= EXERCISE AIM =
Go to the line with "styling use the (137, 147)" in the material below and copy from there through the line with "ORANGE FUNGIA (66, 357, 304, 389)", exactly. Pictures are not copied.

= DATA RECORDS =
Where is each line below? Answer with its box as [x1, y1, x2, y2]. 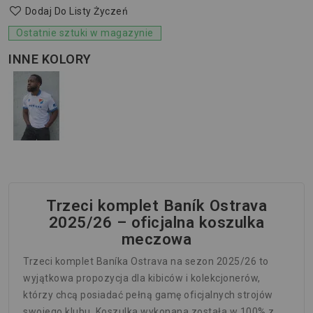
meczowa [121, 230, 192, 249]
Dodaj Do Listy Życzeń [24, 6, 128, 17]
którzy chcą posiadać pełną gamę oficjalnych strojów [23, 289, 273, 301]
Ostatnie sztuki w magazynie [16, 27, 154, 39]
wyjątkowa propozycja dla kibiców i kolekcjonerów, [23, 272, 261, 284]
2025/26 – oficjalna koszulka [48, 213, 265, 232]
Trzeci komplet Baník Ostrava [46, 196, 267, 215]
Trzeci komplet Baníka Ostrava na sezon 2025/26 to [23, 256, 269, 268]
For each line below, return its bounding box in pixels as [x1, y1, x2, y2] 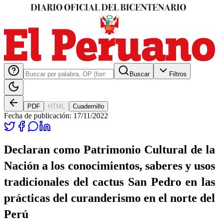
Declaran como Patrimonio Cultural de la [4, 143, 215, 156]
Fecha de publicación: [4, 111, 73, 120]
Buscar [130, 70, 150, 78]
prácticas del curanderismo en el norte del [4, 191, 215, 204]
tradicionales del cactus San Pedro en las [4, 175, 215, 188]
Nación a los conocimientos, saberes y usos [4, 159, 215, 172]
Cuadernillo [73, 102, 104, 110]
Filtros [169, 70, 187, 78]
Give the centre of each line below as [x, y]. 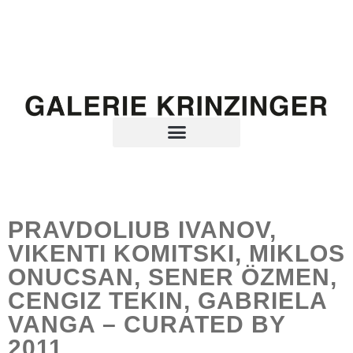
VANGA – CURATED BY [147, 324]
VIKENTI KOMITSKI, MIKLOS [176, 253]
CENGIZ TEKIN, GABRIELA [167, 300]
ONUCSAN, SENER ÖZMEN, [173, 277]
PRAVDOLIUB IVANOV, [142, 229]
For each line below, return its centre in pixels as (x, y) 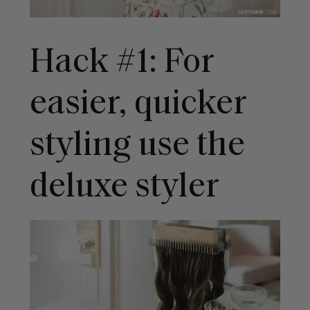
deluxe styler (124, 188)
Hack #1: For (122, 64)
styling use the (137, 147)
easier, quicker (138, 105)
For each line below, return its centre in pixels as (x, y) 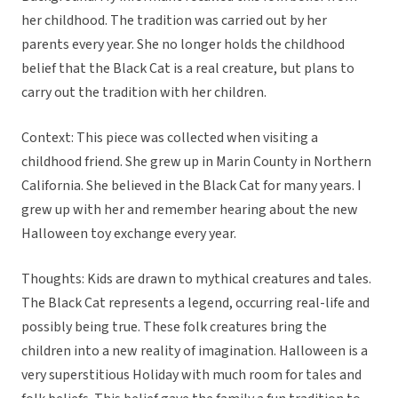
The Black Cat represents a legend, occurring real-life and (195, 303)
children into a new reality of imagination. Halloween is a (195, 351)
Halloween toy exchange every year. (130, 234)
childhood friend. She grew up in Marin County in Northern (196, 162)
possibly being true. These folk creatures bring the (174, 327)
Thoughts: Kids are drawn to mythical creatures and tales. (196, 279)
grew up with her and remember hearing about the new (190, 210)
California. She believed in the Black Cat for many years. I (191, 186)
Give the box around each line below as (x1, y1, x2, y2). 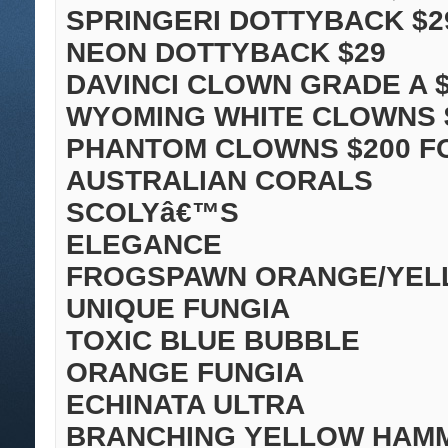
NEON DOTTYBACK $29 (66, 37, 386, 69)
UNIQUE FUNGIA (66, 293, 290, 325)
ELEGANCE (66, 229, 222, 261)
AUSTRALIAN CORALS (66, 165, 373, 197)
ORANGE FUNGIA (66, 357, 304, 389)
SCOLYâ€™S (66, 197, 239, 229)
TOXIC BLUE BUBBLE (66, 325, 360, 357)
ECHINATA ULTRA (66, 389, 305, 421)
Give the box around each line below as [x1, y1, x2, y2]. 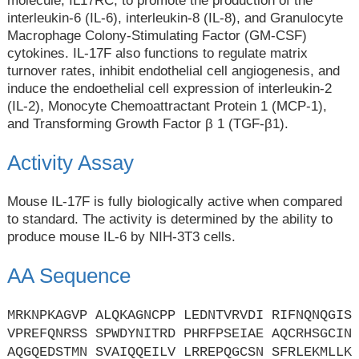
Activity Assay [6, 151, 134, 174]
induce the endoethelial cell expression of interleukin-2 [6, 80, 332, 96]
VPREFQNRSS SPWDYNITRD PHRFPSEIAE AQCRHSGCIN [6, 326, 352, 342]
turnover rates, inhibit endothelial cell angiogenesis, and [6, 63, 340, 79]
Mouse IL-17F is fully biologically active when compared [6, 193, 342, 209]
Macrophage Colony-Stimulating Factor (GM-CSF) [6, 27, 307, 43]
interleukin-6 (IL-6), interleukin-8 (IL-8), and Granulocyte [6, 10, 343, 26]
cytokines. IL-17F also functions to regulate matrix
---
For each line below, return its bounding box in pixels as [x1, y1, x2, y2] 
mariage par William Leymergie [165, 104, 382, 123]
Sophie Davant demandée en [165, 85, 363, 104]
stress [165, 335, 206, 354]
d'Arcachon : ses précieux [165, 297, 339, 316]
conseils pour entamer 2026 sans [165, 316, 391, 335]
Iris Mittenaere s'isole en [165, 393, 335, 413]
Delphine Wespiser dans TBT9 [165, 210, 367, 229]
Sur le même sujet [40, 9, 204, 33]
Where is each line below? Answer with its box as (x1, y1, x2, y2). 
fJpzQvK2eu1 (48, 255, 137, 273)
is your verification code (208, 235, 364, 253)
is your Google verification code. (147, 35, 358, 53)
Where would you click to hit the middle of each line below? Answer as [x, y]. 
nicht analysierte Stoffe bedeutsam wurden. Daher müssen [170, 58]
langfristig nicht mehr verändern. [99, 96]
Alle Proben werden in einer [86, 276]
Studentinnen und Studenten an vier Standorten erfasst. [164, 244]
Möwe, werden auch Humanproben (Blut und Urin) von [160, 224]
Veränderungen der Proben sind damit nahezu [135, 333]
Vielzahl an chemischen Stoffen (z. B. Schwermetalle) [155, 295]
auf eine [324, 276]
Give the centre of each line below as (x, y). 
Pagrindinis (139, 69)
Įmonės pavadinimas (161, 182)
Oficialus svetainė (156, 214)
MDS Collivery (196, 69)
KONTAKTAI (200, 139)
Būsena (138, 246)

= OUTPUT FOR THIS EXERCISE =
styling use the (137, 147)
easier, quicker (138, 105)
For each line below, return its centre in pixels as (x, y) 
The Black Cat represents a legend, occurring real-life and (195, 303)
children into a new reality of imagination. Halloween is a (195, 351)
Halloween toy exchange every year. (130, 234)
childhood friend. She grew up in Marin County in Northern (196, 162)
possibly being true. These folk creatures bring the (174, 327)
Thoughts: Kids are drawn to mythical creatures and tales. (196, 279)
grew up with her and remember hearing about the new (190, 210)
California. She believed in the Black Cat for many years. I (191, 186)
Give the box around each line below as (x1, y1, x2, y2). 
NEON DOTTYBACK $29 (66, 37, 386, 69)
UNIQUE FUNGIA (66, 293, 290, 325)
ELEGANCE (66, 229, 222, 261)
AUSTRALIAN CORALS (66, 165, 373, 197)
ORANGE FUNGIA (66, 357, 304, 389)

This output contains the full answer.